Skip to content

Downloading

Scott Kirkland edited this page Mar 10, 2021 · 2 revisions

Downloading files from Box (or any FTP enabled site) onto the Farm Cluster

We need to be able to download a lot of data (mostly pixel files) from Box so that we can run the cec-dataprep algorithm and convert them into processed cluster files.

To download on farm you can use the following scripts, which utilize the "high" priority cluster of farm to make sure the job is not interrupted.

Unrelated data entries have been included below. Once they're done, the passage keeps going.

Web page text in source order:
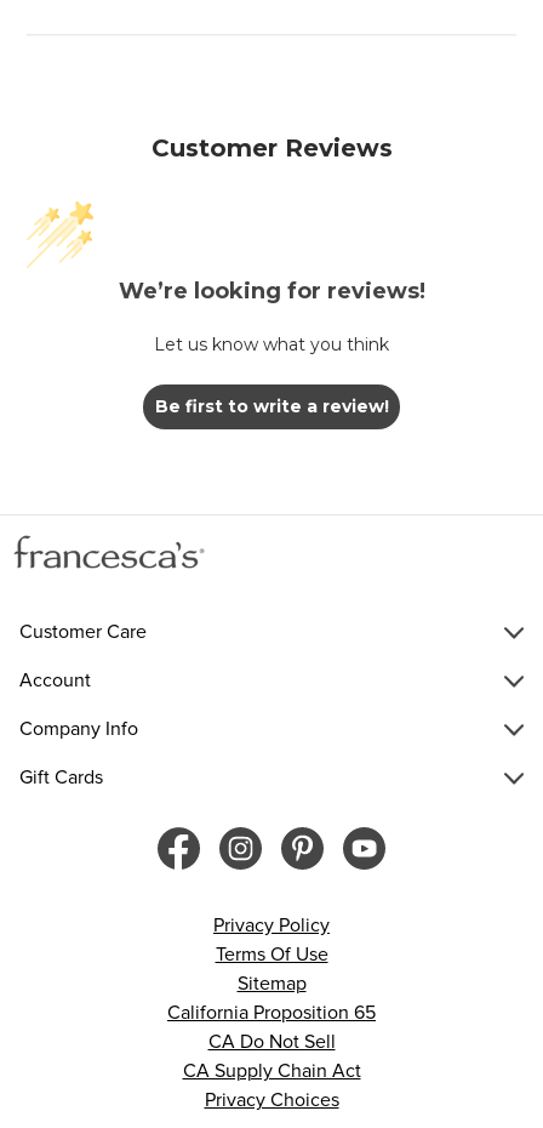
Customer Reviews
We’re looking for reviews!
Let us know what you think
Be first to write a review!
Customer Care
Account
Company Info
Gift Cards
Privacy Policy
Terms Of Use
Sitemap
California Proposition 65
CA Do Not Sell
CA Supply Chain Act
Privacy Choices
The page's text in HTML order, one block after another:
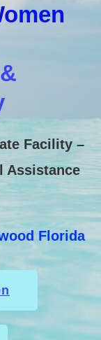
Facility –
Assistance
Florida
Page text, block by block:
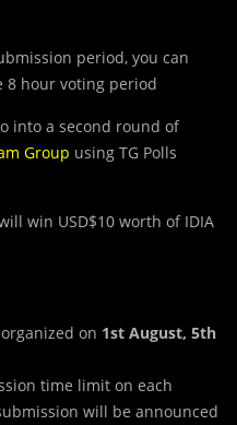
period, you can
8 hour voting period
into a second round of
Group using TG Polls
win USD$10 worth of IDIA
on 1st August, 5th
time limit on each
will be announced
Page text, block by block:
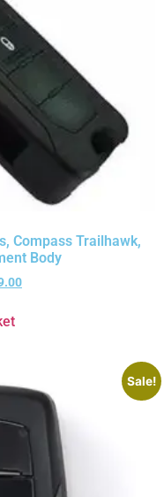
Compass Trailhawk,
Body
Sale!

download-pixels-from-box.sh

#!/bin/bash

export DIRECTORY="results_for_processing/"
export FTPPASS="pass"
export FTPUSER="username"

mkdir -p /scratch/$USER/$SLURM_JOBID

cd /scratch/$USER/$SLURM_JOBID

wget -m -nd --ftp-user=$FTPUSER --ftp-password=$FTPPASS "ftp://ftp.box.com/CEC DSS Project/Project Tasks/Task 2 - Spatial Analysis to Locate the Woody Feedstock/$DIRECTORY"

echo "Done downloading files, moving them to home directory"

cp *.* ~/boxftp

echo "Done, cleaning up files in /scratch"

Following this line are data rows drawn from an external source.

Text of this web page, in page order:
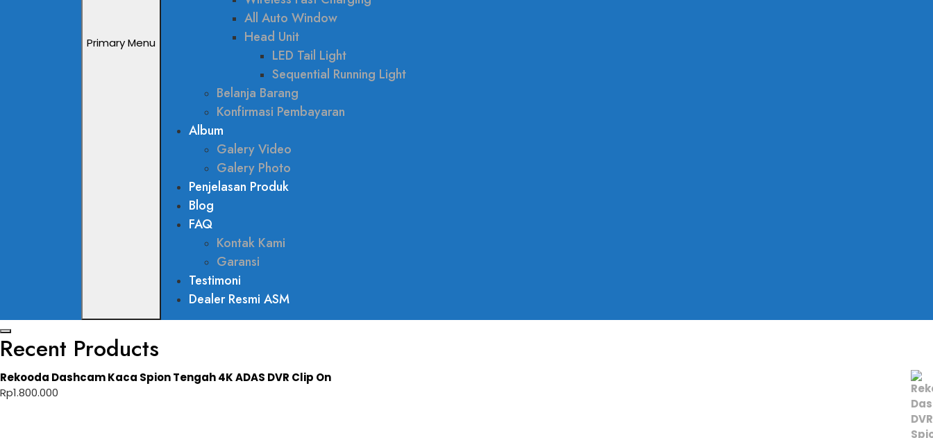
Primary Menu
All Auto Window
Head Unit
LED Tail Light
Sequential Running Light
Belanja Barang
Konfirmasi Pembayaran
Album
Galery Video
Galery Photo
Penjelasan Produk
Blog
FAQ
Kontak Kami
Garansi
Testimoni
Dealer Resmi ASM
Recent Products
Rekooda Dashcam Kaca Spion Tengah 4K ADAS DVR Clip On
Rp1.800.000

rm -rf /scratch/$USER/$SLURM_JOBID

echo "All done, exiting"

download-pixels-from-box-runner.sh

#!/bin/bash -l
# NOTE the -l flag!

# If you need any help, please email [email protected]

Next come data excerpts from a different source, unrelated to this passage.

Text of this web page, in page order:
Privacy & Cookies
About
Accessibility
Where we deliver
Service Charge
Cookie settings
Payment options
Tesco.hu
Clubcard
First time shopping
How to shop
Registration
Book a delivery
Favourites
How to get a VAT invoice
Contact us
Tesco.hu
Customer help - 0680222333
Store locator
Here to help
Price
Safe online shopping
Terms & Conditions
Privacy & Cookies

# Name of the job - You'll probably want to customize this.
#SBATCH -J download

# Standard out and Standard Error output files with the job number in the name.
#SBATCH -o slurm-download-%j.output
#SBATCH -e slurm-download-%j.output

#SBATCH --nodes=1                # node count
#SBATCH --ntasks=1               # total number of tasks across all nodes
#SBATCH --time=08:01:00          # total run time limit (HH:MM:SS)
#SBATCH --partition=high         # high priority so it won't be interrupted

# The useful part of your job goes below

# hostname is just for debugging
hostname

# The main job executable to run: note the use of srun before it
sh ./download-pixels-from-box.sh

Running

Now we can kick off the download by simply running sbatch download-pixels-from-box-runner.sh.

All of the files in the given box directory will be downloaded in a flat (no-directory) structure to ~/boxftp.

For comparison, downloading 21 pixel files of approx 50-75GB took about 40min.